## Input data
"""
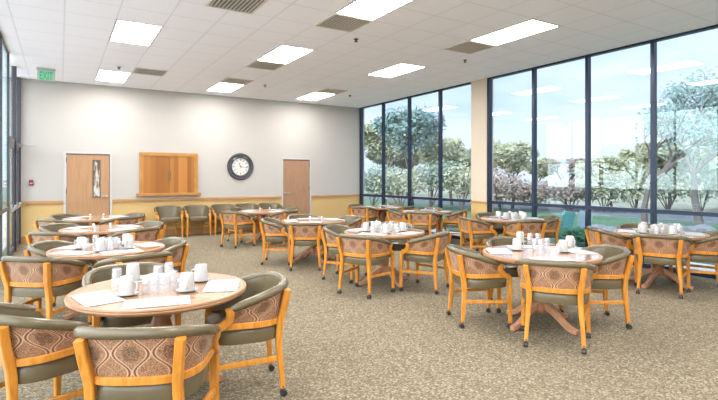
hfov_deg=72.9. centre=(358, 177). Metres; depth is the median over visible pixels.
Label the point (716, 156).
shrub
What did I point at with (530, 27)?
recessed light
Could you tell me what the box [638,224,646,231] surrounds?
coffee mug
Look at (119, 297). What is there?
table knife
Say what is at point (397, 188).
shrub
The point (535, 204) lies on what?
window
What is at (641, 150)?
"""
## To do
None of the pictures should be copied, but every record above must be restated in full.

## Solution to the problem
hfov_deg=72.9. centre=(358, 177). Metres; depth is the median over visible pixels.
Label the point (716, 156).
shrub
What did I point at with (530, 27)?
recessed light
Could you tell me what the box [638,224,646,231] surrounds?
coffee mug
Look at (119, 297). What is there?
table knife
Say what is at point (397, 188).
shrub
The point (535, 204) lies on what?
window
What is at (641, 150)?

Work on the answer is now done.